# Change in Melkor?



## celebdraug (Jan 12, 2004)

Was there any possible way that Melkor/Morgoth could have been changes from the being he was, into somewhat like the other Valour? Is was he soo curroupted that there could be no change in his heart except just feel the hatred?


----------



## Lantarion (Jan 12, 2004)

Melkor means 'He Who Rises in Might'; I believe it was an inherent quality of Melkor as the characterization of Ilúvatar's gift of free will to 'rise in might', i.e. to seek power for himself. None of the other Valar, or indeed other Ainur, is ever reported to have 'risen in power' or to have somehow amplified their powers, except for Olórin (and that was a special occasion, as we all know ).
I think perhaps the fact that while Melkor constantly sought to amplify his power and command he also became embittered and turned wholly to evil was an instance of the applicability of the phrase "power corrupts".


----------



## celebdraug (Jan 12, 2004)

well if he did have a different name? Then he might be able to change? Yea...?


----------



## Arvedui (Jan 12, 2004)

I think it is possible to believe that it was 'in his nature.' Each and every one of the Ainur were offsprings of Ilúvatar's thoughts. I believe that Melkor was the offspring of the darker side of Ilúvatar's thoughts.


----------



## Bucky (Jan 12, 2004)

Manwe thought Melkor could change once didn't he?

Look at the trouble THAT caused......

The answer's NO.

Melkor's Spirit was already burned black & dreadful before Arda was full formed. I think at that point, he was finished with any potential rehabilitation if you read Tolkien's writings.


----------



## Lantarion (Jan 12, 2004)

celebdraug said:


> well if he did have a different name? Then he might be able to change?

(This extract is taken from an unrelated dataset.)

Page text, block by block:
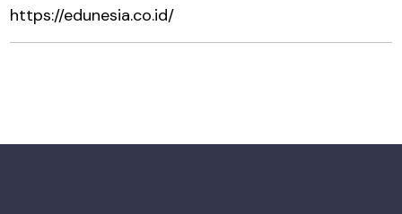
https://edunesia.co.id/
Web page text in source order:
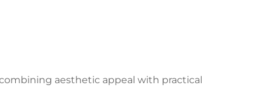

Yea...?


Err... no. 
His name had nothing to do with it, it was just a fitting title devised for him by the Eldar.



Bucky said:


> Melkor's Spirit was already burned black & dreadful before Arda was full formed.


I don't think Melkor's spirit was 'burnt black', or marred in any way; I think that his spirit was always the same. It was his underlying quality of striving for power which led to his greed, power, destruction and in the end decadence. I do not believe that Melkor was inherently evil in fact; he was made evil when his most powerful and natural desire and urge, to seek power, was not fulfilled.


----------



## Bucky (Jan 12, 2004)

_I don't think Melkor's spirit was 'burnt black', or marred in any way;_

Technically not yet.....

At the end of 'Ainulindale', it says after Melkor had first departed from Arda as the Valar first formed it & then descended upon it in 'power greater than any of the other Valar':

'he took visible form, but because of his mood & his malice that burned in him that form was dark & terrible....'

So, I guess that was what I was trying to say without hobbling out to find The Sil with a cast on my foot.......

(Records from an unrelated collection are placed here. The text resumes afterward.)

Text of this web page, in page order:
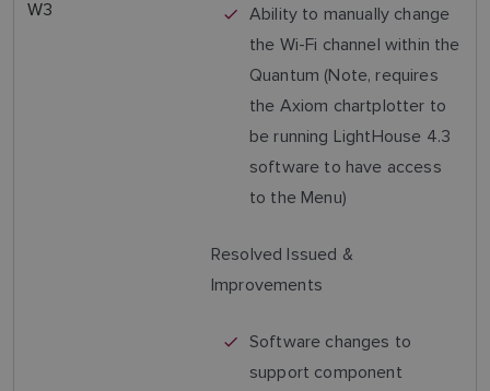
W3
Ability to manually change
the Wi-Fi channel within the
Quantum (Note, requires
the Axiom chartplotter to
be running LightHouse 4.3
software to have access
to the Menu)
Resolved Issued &
Improvements
Software changes to
support component

Of course, later on he was 'stuck' in the form of 'The Dark Lord' as he became more bound to Arda by dispersing his power into his creations.

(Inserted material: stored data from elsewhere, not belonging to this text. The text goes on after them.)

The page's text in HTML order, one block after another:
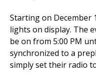
Starting on December
lights on display. The
be on from 5:00 PM
synchronized to a
simply set their radio
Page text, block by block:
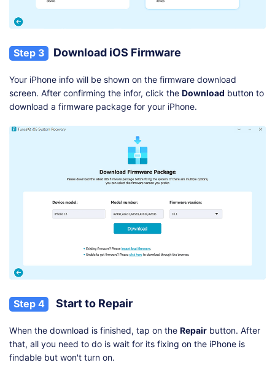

The physical manifestaions of the Ainur are simply an outward display of the inward spirit & it's 'traits'......

So, in a very real way, the darkened, rotten, black way Morgoth or (later) Sauron manifested did show how their spirit was 'burnt black'.


----------



## Lantarion (Jan 12, 2004)

Well alright yes you might say that Melkor's spirit was burned black by his growing need to rise in power, metaphorically.. And there is an obvious correlation between Melkor's state of mind and his choice of _hröa_.
But his actual _fëa_ did not change, I believe; Melkor's will for dominance only set a change in his outwardly appearance and his thoughts.


----------



## celebdraug (Jan 13, 2004)

Well, if he was married, the wife of his could have set him straight! Bet then again he is not like everyone else is he....? He has a strong will and if he does not want to change, he will not change!


----------



## Arvedui (Jan 13, 2004)

I suddenly got an image before my eyes, of the most evil spirit possible: Morgoth's wife!


----------



## Beleg (Jan 13, 2004)

Arvedui said:


> I suddenly got an image before my eyes, of the most evil spirit possible: Morgoth's wife!




The problem for me is since the power of creation was obviously with Eru, [He afterall created the Ainur], was Morgoth a bad seed from the start in his thought. If so, then why?


----------



## Arvedui (Jan 13, 2004)

I think this has been debated or discussed elsewhere, but I am too lazy at the moment to find that thread.
Bottom line (IMO) must be that Eru has a Dark Side to him, that is expressed in Melkor and others (Sauron foremost). After all, he created the Ainur as offspring of his thoughts didn't he?


----------



## Lantarion (Jan 13, 2004)

Beleg have yuo not read my posts here?!
This is what I said, in direct relevance to your question:


Me said:


> I do not believe that Melkor was inherently evil in fact; he was made evil when his most powerful and natural desire and urge, to seek power, was not fulfilled.


Melkor was not actually evil per se, his inherent quality was what drove him to become evil.


----------



## HelplessModAddi (Jan 13, 2004)

Curses, I can't find Morgoth's Ring. There is a quote in one of the essays that shows that after the ejection of Morgoth from Arda at the end of the First Age, there was not the most remote chance of redemption left in him. He fixed his mind on one single goal, voiding himself of all other motivations: the goal of reassuming mastery over the physical matter of Arda.


----------



## celebdraug (Jan 14, 2004)

*Perfect wife for him!!*



Arvedui said:


> I suddenly got an image before my eyes, of the most evil spirit possible: Morgoth's wife!


 Arien!!
She wouldnt have been corrupted by Morgoth and maybe could have changed him!


----------



## Lantarion (Jan 14, 2004)

HelplessModAddi said:


> Curses, I can't find Morgoth's Ring. There is a quote in one of the essays that shows that after the ejection of Morgoth from Arda at the end of the First Age, there was not the most remote chance of redemption left in him. He fixed his mind on one single goal, voiding himself of all other motivations: the goal of reassuming mastery over the physical matter of Arda.


Right. And that strengthens my theory.


----------



## HelplessModAddi (Jan 14, 2004)

> Arien!! She wouldnt have been corrupted by Morgoth and maybe could have changed him!


...dude, Melkor RAPED Arien.


----------



## celebdraug (Jan 15, 2004)

what bk?


----------



## HelplessModAddi (Jan 15, 2004)

Morgoth's Ring again. Still can't find it.


----------



## Sengir Buendia (Jan 26, 2004)

*stupid question*

Sorry I haven't read the Sil yet...
Are Melkor and Morgoth the same being? What's the difference between these names?


----------



## Arvedui (Jan 27, 2004)

It is the same character.

His name was Melkor (He who rises in might) from the beginning. But after the slaying of the Trees, and murdering Finwë, and stealing the Silmarils, Fëanor named him Morgoth (The Black Foe, or something).

And if you haven't read the Silmarillion, this probably don't mean much to you, does it?


----------